In this reading, autoethnography is defined as a “form or method of research that involves self-observation and reflexive investigation in the context of ethnographic field work and writing”.[1] My research falls into the category of “autobiographical writing that has ethnographic interest”.[2] I hope that people will be able to relate to my experiences, but I know that one’s personal experiences are not always generalizable to other people. For my midterm, I hope that by examining ideas on Barbie as “American-ness”, I will be able to unpack my relation, alienation, and understanding of my identity: whether I was “American” enough in relation to my classmates. My inquiry lies between “self as representative subject (as a member of a community or group)”and “self as autonomous subject”.[3] I identify as Muslim Syrian American, but I don't know how much I can apply my research to the Muslim Syrian American experience. I went to elementary and middle schools that had very little diversity, and so I was always the only Muslim/Arab person in my class, which consisted of mostly Caucasian Americans. I think I would have felt very differently had there been people more like me, or even just more diversity around me at school. My inquiry also seems to fit into the “subjectivist experiential autoethnographic” category of autoethnography, because it is where “the narrator’s subjective experience is the central focus of the ethnography”.[4] I want to talk about my memories and experiences through my point of view now, looking back at the nostalgia of playing with toys as a child. Barbie celebrated christmas, went shopping, and attended school dances. I did not celebrate christmas, I went shopping but I didn't buy certain types of clothes that Barbie would, and I did not attend school dances. My research, I hope, will reveal “situated cultural influences and broader social relevance”, rather than be generalizable.[5]

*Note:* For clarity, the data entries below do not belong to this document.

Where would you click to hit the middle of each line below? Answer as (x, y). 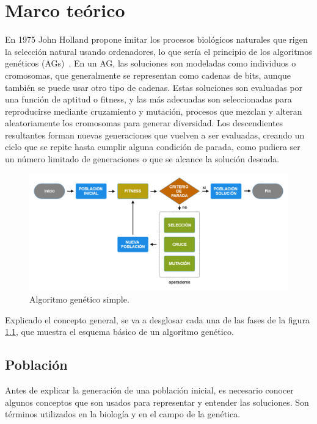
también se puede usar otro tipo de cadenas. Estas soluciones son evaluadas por (154, 87)
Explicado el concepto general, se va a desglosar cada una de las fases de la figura (157, 319)
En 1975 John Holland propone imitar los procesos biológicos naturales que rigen (156, 39)
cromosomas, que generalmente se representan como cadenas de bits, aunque (148, 75)
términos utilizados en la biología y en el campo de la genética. (123, 414)
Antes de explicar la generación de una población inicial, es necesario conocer (149, 390)
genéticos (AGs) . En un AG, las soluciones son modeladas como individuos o (151, 63)
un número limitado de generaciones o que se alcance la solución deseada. (142, 159)
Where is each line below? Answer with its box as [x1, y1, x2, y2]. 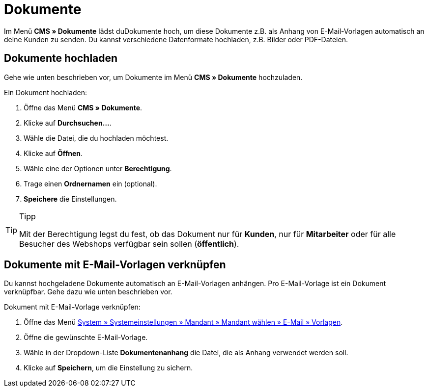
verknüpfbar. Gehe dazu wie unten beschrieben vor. [4, 287, 172, 296]
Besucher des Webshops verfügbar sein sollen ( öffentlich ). [19, 238, 239, 249]
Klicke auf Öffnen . [24, 149, 83, 157]
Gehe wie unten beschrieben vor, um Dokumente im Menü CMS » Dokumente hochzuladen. [4, 73, 303, 81]
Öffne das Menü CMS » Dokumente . [24, 103, 143, 112]
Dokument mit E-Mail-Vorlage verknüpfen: [4, 303, 141, 312]
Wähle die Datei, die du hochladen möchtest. [24, 133, 169, 142]
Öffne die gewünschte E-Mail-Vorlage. [24, 333, 148, 342]

[1]Garance Marechal, “Autoethnography” inEncyclopedia of Case Study Research,ed. Albert J. Mills, Gabrielle Durepos and Elden Wiebe. (Thousand Oaks: Sage Publications, Inc., 2010), 2.

[2]Garance Marechal, “Autoethnography” inEncyclopedia of Case Study Research,ed. Albert J. Mills, Gabrielle Durepos and Elden Wiebe. (Thousand Oaks: Sage Publications, Inc., 2010), 2.

[3]Garance Marechal, “Autoethnography” inEncyclopedia of Case Study Research,ed. Albert J. Mills, Gabrielle Durepos and Elden Wiebe. (Thousand Oaks: Sage Publications, Inc., 2010), 2.

[4]Garance Marechal, “Autoethnography” inEncyclopedia of Case Study Research,ed. Albert J. Mills, Gabrielle Durepos and Elden Wiebe. (Thousand Oaks: Sage Publications, Inc., 2010), 3.

[5]Garance Marechal, “Autoethnography” inEncyclopedia of Case Study Research,ed. Albert J. Mills, Gabrielle Durepos and Elden Wiebe. (Thousand Oaks: Sage Publications, Inc., 2010), 3.


Works Cited:

Marechal, Garance. “Autoethnography.” InEncyclopedia of Case Study Research,edited by Albert J. Mills, Gabrielle Durepos and Elden Wiebe, 44-46. Thousand Oaks: Sage Publications, Inc., 2010.